-- EXCERPTED RECORDS follows --

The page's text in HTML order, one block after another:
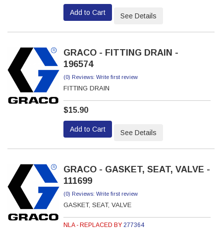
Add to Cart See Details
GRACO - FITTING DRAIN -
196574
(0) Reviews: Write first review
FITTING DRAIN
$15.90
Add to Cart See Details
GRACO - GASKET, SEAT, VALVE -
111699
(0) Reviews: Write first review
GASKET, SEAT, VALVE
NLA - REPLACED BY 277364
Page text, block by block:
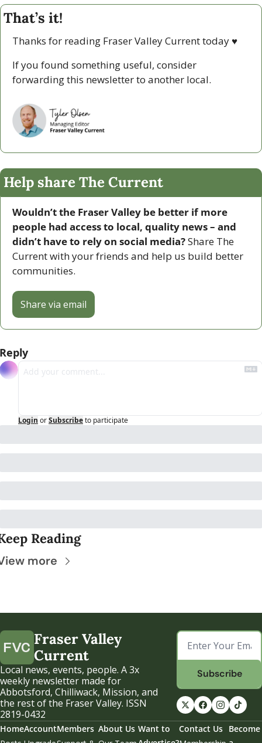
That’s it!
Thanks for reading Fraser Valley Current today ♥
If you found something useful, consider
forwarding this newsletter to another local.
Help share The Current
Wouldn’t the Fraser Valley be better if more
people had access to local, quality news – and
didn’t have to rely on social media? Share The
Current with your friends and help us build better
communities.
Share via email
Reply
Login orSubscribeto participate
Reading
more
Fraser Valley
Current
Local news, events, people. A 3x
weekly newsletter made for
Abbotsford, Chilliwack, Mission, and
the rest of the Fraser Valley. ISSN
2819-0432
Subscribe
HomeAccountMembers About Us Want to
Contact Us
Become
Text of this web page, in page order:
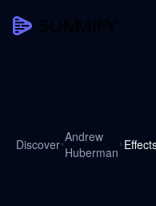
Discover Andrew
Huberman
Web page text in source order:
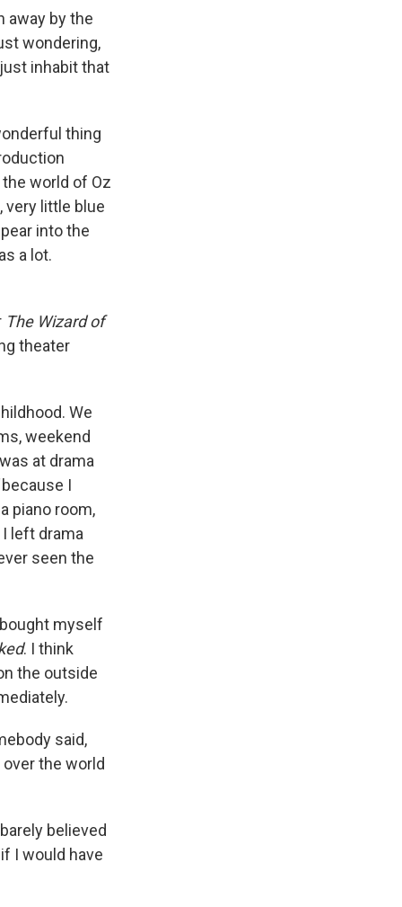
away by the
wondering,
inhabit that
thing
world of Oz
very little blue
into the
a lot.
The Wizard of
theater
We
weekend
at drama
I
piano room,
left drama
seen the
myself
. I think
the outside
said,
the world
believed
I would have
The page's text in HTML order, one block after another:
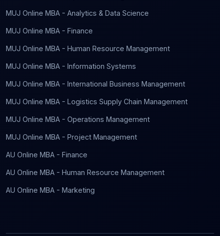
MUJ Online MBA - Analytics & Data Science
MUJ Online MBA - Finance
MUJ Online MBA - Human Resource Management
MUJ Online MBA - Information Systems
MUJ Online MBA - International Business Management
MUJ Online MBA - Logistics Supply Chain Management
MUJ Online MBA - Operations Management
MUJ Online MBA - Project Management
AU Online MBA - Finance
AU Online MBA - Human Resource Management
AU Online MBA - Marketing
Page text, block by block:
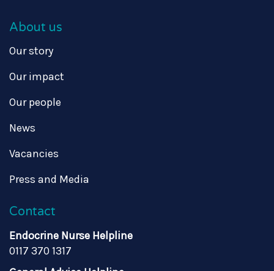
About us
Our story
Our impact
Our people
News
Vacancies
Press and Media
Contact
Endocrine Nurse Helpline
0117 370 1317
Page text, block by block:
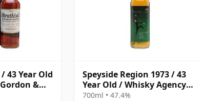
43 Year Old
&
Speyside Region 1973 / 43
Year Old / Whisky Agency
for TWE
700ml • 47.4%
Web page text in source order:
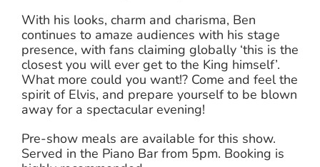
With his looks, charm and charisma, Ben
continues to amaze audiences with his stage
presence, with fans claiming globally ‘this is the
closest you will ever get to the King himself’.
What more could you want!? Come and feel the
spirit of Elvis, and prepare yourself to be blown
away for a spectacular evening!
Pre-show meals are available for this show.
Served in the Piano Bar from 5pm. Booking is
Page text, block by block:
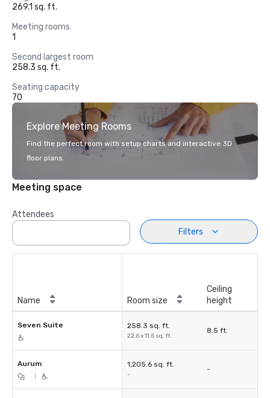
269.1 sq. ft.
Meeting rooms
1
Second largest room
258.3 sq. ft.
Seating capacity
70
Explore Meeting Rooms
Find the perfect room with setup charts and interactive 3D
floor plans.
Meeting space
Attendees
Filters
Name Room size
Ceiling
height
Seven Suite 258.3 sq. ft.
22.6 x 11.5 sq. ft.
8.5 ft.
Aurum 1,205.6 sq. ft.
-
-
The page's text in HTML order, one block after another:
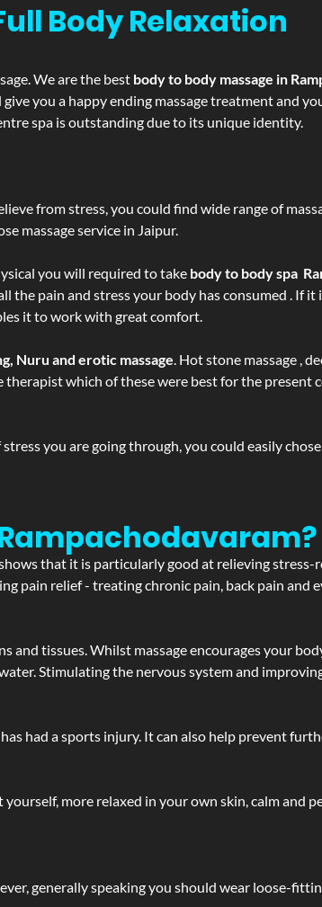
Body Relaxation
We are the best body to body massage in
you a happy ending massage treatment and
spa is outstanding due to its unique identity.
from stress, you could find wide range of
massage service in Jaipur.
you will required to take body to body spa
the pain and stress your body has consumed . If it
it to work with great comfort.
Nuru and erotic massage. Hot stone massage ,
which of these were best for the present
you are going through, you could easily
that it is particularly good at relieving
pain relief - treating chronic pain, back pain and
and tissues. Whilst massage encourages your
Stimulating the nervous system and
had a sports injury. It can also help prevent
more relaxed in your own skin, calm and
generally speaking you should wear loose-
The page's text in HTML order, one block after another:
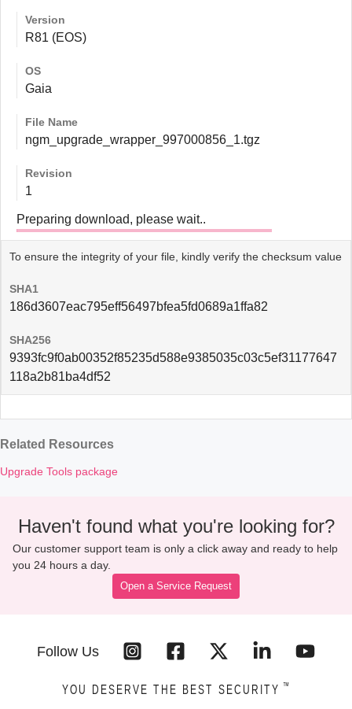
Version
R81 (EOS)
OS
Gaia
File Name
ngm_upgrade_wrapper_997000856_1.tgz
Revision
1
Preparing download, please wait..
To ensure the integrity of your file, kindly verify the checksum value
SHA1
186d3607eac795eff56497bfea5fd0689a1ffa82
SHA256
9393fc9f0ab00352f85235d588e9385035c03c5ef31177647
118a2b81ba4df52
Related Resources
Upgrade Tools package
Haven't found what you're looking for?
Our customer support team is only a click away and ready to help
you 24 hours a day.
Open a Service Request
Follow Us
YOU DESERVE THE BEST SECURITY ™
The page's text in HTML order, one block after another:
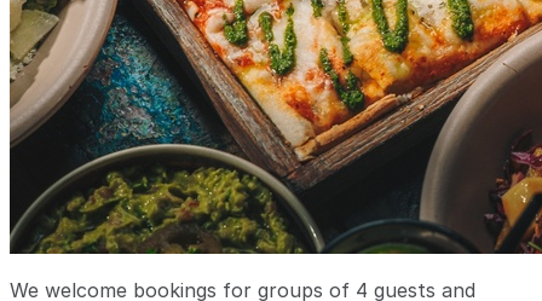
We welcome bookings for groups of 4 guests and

-- EXCERPTED RECORDS concluded --

=== THE TASK ===
In the data above, find the line containing "presence, with fans" and the line containing "that it is particularly good at relieving". Repeat those two lines and everything between them exactly, minus the pictures.

=== PROBLEM SOLUTION ===
presence, with fans claiming globally ‘this is the
closest you will ever get to the King himself’.
What more could you want!? Come and feel the
spirit of Elvis, and prepare yourself to be blown
away for a spectacular evening!
Pre-show meals are available for this show.
Served in the Piano Bar from 5pm. Booking is
Page text, block by block:
269.1 sq. ft.
Meeting rooms
1
Second largest room
258.3 sq. ft.
Seating capacity
70
Explore Meeting Rooms
Find the perfect room with setup charts and interactive 3D
floor plans.
Meeting space
Attendees
Filters
Name Room size
Ceiling
height
Seven Suite 258.3 sq. ft.
22.6 x 11.5 sq. ft.
8.5 ft.
Aurum 1,205.6 sq. ft.
-
-
The page's text in HTML order, one block after another:
Body Relaxation
We are the best body to body massage in
you a happy ending massage treatment and
spa is outstanding due to its unique identity.
from stress, you could find wide range of
massage service in Jaipur.
you will required to take body to body spa
the pain and stress your body has consumed . If it
it to work with great comfort.
Nuru and erotic massage. Hot stone massage ,
which of these were best for the present
you are going through, you could easily
that it is particularly good at relieving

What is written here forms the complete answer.